### [Aim of the task]
Select, from the data, each line where "inherent" occurs.

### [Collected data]
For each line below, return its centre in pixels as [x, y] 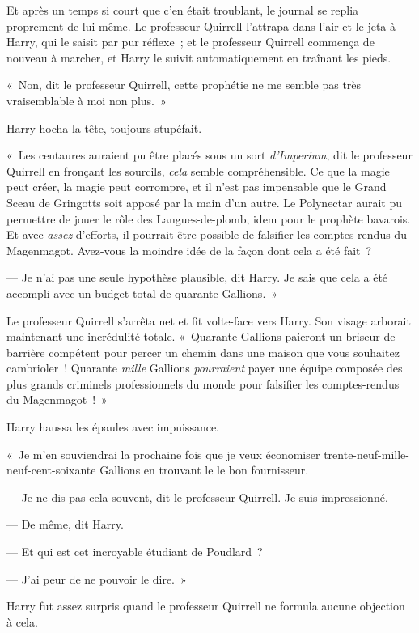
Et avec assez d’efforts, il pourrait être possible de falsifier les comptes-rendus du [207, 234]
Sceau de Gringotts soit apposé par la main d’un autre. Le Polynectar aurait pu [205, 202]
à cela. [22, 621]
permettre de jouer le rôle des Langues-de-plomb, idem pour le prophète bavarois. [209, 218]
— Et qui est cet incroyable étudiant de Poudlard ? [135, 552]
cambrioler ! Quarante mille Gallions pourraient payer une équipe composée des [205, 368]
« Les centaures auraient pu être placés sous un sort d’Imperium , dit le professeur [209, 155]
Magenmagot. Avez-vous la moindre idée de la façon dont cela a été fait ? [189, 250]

...

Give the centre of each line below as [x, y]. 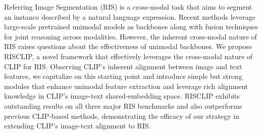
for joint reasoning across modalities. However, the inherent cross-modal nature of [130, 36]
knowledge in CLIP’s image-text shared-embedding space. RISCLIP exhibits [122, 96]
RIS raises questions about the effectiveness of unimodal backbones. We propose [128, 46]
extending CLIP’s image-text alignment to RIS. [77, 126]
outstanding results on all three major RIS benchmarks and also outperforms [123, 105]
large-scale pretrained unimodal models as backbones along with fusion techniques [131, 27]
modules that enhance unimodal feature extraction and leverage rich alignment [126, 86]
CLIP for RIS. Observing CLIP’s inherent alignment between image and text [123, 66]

### [Solution to this problem]
for joint reasoning across modalities. However, the inherent cross-modal nature of [130, 36]
CLIP for RIS. Observing CLIP’s inherent alignment between image and text [123, 66]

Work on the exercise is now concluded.